[WHAT IS REQUIRED]
Your task is to transcribe the records exactly, skipping every image.
- - - - - - -
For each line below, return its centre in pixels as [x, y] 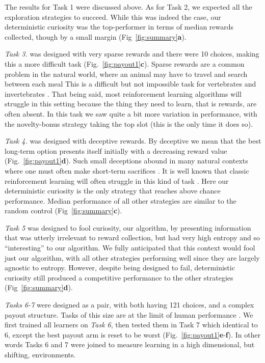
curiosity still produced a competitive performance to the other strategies [119, 277]
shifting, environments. [40, 354]
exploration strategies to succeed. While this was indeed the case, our [113, 17]
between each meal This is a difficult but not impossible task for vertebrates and [130, 84]
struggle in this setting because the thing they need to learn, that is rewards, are [131, 104]
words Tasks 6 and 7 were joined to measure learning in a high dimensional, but [130, 344]
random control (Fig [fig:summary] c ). [63, 211]
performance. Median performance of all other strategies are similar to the [121, 200]
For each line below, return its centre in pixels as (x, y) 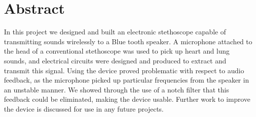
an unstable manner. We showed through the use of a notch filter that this (117, 89)
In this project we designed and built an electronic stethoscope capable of (115, 32)
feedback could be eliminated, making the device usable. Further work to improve (127, 99)
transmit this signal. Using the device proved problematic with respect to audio (124, 70)
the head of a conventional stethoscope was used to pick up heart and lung (117, 51)
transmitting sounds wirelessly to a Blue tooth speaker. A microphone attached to (128, 41)
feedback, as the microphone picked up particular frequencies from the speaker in (127, 80)
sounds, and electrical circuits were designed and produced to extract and (115, 60)
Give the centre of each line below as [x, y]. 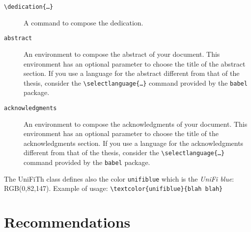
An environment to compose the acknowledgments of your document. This [136, 124]
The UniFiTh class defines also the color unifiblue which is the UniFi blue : [119, 178]
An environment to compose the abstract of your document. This [122, 54]
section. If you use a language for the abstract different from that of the [132, 73]
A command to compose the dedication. [84, 22]
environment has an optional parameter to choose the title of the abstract [135, 63]
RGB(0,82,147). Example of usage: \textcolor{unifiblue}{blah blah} [113, 188]
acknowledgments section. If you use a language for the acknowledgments [134, 143]
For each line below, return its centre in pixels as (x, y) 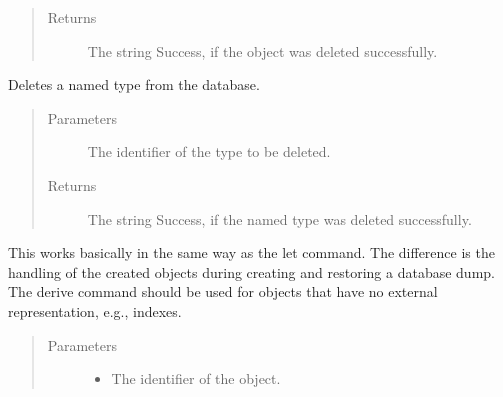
- - - - - - -
[RESPONSE FOR THIS EXERCISE]
For each line below, return its centre in pixels as [x, y] 
curiosity still produced a competitive performance to the other strategies [119, 277]
shifting, environments. [40, 354]
exploration strategies to succeed. While this was indeed the case, our [113, 17]
between each meal This is a difficult but not impossible task for vertebrates and [130, 84]
struggle in this setting because the thing they need to learn, that is rewards, are [131, 104]
words Tasks 6 and 7 were joined to measure learning in a high dimensional, but [130, 344]
random control (Fig [fig:summary] c ). [63, 211]
performance. Median performance of all other strategies are similar to the [121, 200]
For each line below, return its centre in pixels as (x, y) 
an unstable manner. We showed through the use of a notch filter that this (117, 89)
In this project we designed and built an electronic stethoscope capable of (115, 32)
feedback could be eliminated, making the device usable. Further work to improve (127, 99)
transmit this signal. Using the device proved problematic with respect to audio (124, 70)
the head of a conventional stethoscope was used to pick up heart and lung (117, 51)
transmitting sounds wirelessly to a Blue tooth speaker. A microphone attached to (128, 41)
feedback, as the microphone picked up particular frequencies from the speaker in (127, 80)
sounds, and electrical circuits were designed and produced to extract and (115, 60)
Give the centre of each line below as [x, y]. 
An environment to compose the acknowledgments of your document. This [136, 124]
The UniFiTh class defines also the color unifiblue which is the UniFi blue : [119, 178]
An environment to compose the abstract of your document. This [122, 54]
section. If you use a language for the abstract different from that of the [132, 73]
A command to compose the dedication. [84, 22]
environment has an optional parameter to choose the title of the abstract [135, 63]
RGB(0,82,147). Example of usage: \textcolor{unifiblue}{blah blah} [113, 188]
acknowledgments section. If you use a language for the acknowledgments [134, 143]
For each line below, return its centre in pixels as (x, y) 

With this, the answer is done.